Rotavirus B, also called adult diarrhoea rotavirus or ADRV, has caused major epidemics of severe diarrhoea affecting thousands of people of all ages in China. These epidemics occurred as a result of sewage contamination of drinking water. Rotavirus B infections also occurred in India in 1998; the causative strain was named CAL. Unlike ADRV, the CAL strain is endemic. To date, epidemics caused by rotavirus B have been confined to mainland China, and surveys indicate a lack of immunity to this species in the United States.
Rotavirus C has been associated with rare and sporadic cases of diarrhoea in children, and small outbreaks have occurred in families.
Because improved sanitation does not decrease the prevalence of rotaviral disease, and the rate of hospitalizations remains high despite the use of oral rehydrating medicines, the primary public health intervention is vaccination. Two vaccines against Rotavirus A infection are safe and effective in children: Rotarix by GlaxoSmithKline and RotaTeq by Merck. Both are taken orally and contain attenuated live virus. In 2009, the World Health Organization (WHO) recommended that rotavirus vaccine be included in all national immunisation programmes. The incidence and severity of rotavirus infections has declined significantly in countries that have acted on this recommendation. In Mexico, which in 2006 was among the first countries in the world to introduce rotavirus vaccine, diarrhoeal disease death rates dropped during the 2009 rotavirus season by more than 65 percent among children age two and under. In Nicaragua, which in 2006 became the first developing country to introduce a rotavirus vaccine, severe rotavirus infections were reduced by 40 percent and emergency room visits by a half. In the United States, rotavirus vaccination since 2006 has led to drops in rotavirus-related hospitalizations by as much as 86 percent. The vaccines may also have prevented illness in non-vaccinated children by limiting the number of circulating infections.

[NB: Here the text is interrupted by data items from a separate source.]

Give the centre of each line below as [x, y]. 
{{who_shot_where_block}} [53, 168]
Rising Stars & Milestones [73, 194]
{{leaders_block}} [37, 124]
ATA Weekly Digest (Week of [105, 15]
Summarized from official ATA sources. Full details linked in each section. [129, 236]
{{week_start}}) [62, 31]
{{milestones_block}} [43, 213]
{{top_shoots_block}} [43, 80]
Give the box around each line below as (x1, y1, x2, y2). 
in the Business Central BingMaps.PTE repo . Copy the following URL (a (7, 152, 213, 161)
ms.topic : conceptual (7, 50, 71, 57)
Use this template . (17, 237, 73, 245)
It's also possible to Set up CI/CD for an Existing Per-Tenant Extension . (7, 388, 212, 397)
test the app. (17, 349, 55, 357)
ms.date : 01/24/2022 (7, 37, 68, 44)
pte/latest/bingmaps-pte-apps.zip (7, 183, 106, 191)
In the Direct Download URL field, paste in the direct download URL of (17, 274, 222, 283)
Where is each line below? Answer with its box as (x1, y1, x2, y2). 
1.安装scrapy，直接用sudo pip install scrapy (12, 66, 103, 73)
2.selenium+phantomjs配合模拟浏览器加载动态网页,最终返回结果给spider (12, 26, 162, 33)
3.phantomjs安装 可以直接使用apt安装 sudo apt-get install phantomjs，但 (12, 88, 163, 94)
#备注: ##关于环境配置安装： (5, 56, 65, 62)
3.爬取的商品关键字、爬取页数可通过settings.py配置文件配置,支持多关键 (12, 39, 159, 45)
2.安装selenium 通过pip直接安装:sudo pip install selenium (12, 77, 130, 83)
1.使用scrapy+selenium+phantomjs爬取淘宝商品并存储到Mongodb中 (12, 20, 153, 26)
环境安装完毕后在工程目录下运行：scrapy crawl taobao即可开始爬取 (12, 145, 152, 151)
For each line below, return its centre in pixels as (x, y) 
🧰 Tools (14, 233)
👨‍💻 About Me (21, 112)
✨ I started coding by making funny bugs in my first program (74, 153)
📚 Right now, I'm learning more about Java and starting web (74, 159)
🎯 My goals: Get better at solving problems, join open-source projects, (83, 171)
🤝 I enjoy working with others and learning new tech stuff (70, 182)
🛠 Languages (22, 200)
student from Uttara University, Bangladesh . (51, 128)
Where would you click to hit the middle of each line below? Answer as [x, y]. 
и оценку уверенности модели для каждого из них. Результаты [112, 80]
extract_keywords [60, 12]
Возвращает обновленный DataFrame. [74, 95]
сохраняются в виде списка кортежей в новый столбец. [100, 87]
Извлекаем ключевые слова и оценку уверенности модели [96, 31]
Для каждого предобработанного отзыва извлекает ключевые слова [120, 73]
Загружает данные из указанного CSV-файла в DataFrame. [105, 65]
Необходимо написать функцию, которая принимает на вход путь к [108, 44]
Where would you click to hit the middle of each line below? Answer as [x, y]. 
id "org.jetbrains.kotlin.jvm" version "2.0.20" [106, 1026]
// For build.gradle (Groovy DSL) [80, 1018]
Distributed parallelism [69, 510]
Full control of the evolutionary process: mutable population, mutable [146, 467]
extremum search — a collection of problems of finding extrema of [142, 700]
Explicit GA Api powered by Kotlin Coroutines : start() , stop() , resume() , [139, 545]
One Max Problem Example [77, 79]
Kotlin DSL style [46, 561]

Rotavirus vaccines are licensed in more than 100 countries, but only 28 countries have introduced routine rotavirus vaccination. Following the introduction of routine rotavirus vaccination in the US in 2006, the health burden of rotavirus gastroenteritis "rapidly and dramatically reduced" despite lower coverage levels compared to other routine infant immunizations. Clinical trials of the Rotarix rotavirus vaccine in South Africa and Malawi, found that the vaccine significantly reduced severe diarrhoea episodes caused by rotavirus, and that the infection was preventable by vaccination. Safety and efficacy trials of Rotarix and RotaTeq in Africa and Asia found that the vaccines dramatically reduced severe disease among infants in developing countries, where the majority of rotavirus deaths occur. A 2012 Cochrane review of 41 clinical trials that included 186,263 participants concluded Rotarix and RotaTeq are effective vaccines. Additional rotavirus vaccines are under development. In September 2013, the vaccine will be offered to all children in the UK, aged between two and three months, and it is expected to halve the cases of severe infection and reduce the number of children admitted to hospital because of the infection by 70 percent.

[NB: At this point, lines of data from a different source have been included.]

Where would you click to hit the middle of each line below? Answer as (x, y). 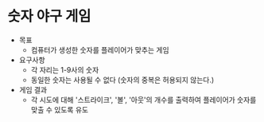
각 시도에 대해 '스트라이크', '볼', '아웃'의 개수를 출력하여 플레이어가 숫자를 (144, 100)
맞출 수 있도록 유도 (60, 109)
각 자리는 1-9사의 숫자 (65, 69)
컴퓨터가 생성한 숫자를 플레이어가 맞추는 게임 (100, 49)
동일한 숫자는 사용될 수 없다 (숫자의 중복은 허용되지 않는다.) (122, 80)
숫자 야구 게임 (49, 16)
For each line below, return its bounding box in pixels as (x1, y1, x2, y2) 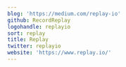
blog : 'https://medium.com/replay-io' (7, 10, 121, 17)
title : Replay (7, 36, 49, 43)
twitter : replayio (7, 43, 61, 50)
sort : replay (7, 29, 46, 37)
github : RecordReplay (7, 17, 71, 24)
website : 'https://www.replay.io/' (7, 50, 112, 57)
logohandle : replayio (7, 23, 71, 30)
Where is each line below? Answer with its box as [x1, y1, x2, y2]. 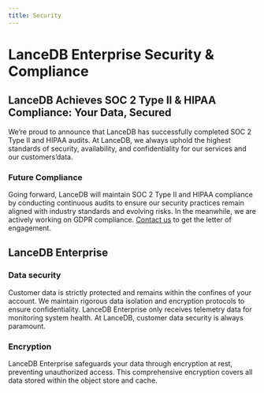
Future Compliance [8, 171, 83, 182]
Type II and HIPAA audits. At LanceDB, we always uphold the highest [8, 135, 231, 144]
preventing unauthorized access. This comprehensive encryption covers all [8, 367, 253, 376]
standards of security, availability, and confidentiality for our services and [8, 144, 247, 153]
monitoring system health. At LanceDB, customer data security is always [8, 313, 244, 322]
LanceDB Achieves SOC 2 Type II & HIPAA [8, 94, 217, 107]
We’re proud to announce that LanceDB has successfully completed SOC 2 [8, 127, 252, 137]
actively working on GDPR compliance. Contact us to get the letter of [8, 215, 232, 224]
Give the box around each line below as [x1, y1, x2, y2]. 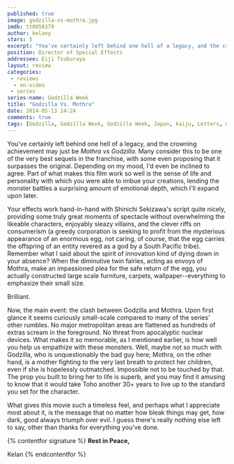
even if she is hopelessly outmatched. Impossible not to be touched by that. [7, 365, 225, 373]
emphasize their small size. [7, 279, 85, 287]
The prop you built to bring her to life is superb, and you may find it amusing [7, 372, 226, 380]
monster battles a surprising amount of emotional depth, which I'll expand [7, 184, 219, 192]
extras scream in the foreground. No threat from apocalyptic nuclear [7, 328, 203, 337]
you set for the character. [7, 387, 80, 396]
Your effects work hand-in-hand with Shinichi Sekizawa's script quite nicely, [7, 205, 226, 213]
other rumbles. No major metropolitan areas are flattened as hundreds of [7, 320, 216, 329]
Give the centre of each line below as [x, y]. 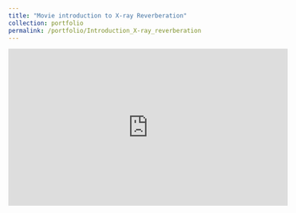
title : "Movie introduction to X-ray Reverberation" [98, 16]
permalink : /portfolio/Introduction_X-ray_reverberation [105, 30]
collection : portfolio [46, 23]
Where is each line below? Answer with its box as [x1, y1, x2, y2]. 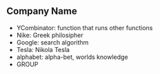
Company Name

International non-governmental organization PATH, the WHO, the U.S. Centers for Disease Control and Prevention, and the GAVI Alliance are working to bring rotavirus vaccines to developing countries, where children face the greatest burden. Through the Rotavirus Vaccine Program and the Accelerating Vaccine Introduction initiative, these groups are partnering with research institutions and governments to reduce child morbidity and mortality from diarrhoeal disease by making a vaccine against rotavirus available for use in developing countries.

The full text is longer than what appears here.